Rozmowa Piaseckiego
Władysław Kosiniak-Kamysz
Znam tych lekarzy. To byli moi profesorowie, więc mogę o nich się wyrazić tylko dobrze. W niezwykły sposób uczyli mnie zawodu i innych młody lekarzy – powiedział w "Rozmowie Piaseckiego" Władysław Kosiniak-Kamysz, lider Polskiego Stronnictwa Ludowego. Odnosił się w ten sposób do reportażu Marty Gordziewicz "Państwo Ziobry", w którym pokazała działania śledczych w sprawie śmierci ojca ministra sprawiedliwości. Żona zmarłego Jerzego Ziobry i matka urzędującego ministra złożyła skargę do Europejskiego Trybunału Praw Człowieka.
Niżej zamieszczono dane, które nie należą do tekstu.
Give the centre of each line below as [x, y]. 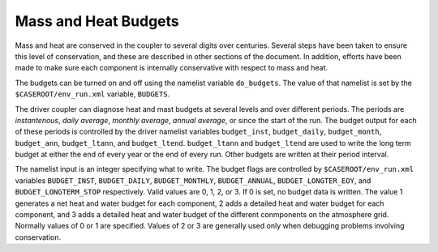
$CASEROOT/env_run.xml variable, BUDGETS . [92, 94]
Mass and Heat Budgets [97, 21]
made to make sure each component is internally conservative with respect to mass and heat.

To z jej doniesienia podległa Zbigniewowi Ziobrze prokuratura postawiła zarzuty kolejnej lekarce, dawnej przyjaciółce rodziny Ziobrów - Wandzie Cabali. - Wierzę wciąż, że każdy lekarz, gdy przychodzi do łózka pacjenta, robi wszystko, by uratować pacjenta – niezależnie od tego, kim ten pacjent jest. Jak ktoś postępuje inaczej, to w ogóle się do tego zawodu nie nadaje – kontynuował. Według lidera PSL "zawsze jest ból po stracie i to zawsze rodzi pewne emocje, ale nie można wykorzystywać swojej pozycji, by ten ból ugasić". - Upolitycznienie prokuratury musi się skończyć – wskazał. Zdaniem Kosiniaka-Kamysza musi nastąpić "rozdzielenie urzędu prokuratora generalnego od ministra sprawiedliwości". Gość Konrada Piaseckiego poruszył również kwestię zawarcia koalicji Polskiego Stronnictwa Ludowego i Polski 2050. - Jesteśmy o krok od podania sobie ręki – stwierdził. Kosiniak-Kamysz podkreślił, że "każdy chce też zachować podmiotowość swojego ugrupowania".